> _TRY IT_:
Nothing outside the range below should be printed. Output exactly the lines from the line with "Give the box" to the line with "para las clases pertenecientes", both included.

> _INPUT DATA_:

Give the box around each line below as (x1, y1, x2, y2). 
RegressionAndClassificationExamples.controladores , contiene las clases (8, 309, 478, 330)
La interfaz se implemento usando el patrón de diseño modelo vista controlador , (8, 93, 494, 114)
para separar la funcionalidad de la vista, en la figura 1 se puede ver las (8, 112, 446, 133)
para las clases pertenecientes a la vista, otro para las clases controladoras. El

...

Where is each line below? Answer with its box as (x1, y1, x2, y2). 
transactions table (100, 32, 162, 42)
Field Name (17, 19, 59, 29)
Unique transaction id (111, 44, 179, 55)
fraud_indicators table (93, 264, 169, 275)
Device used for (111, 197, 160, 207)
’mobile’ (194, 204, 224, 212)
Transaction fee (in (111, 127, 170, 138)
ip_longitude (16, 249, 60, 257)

> _REPLY TO THE TASK_:
Give the box around each line below as (x1, y1, x2, y2). 
RegressionAndClassificationExamples.controladores , contiene las clases (8, 309, 478, 330)
La interfaz se implemento usando el patrón de diseño modelo vista controlador , (8, 93, 494, 114)
para separar la funcionalidad de la vista, en la figura 1 se puede ver las (8, 112, 446, 133)
para las clases pertenecientes a la vista, otro para las clases controladoras. El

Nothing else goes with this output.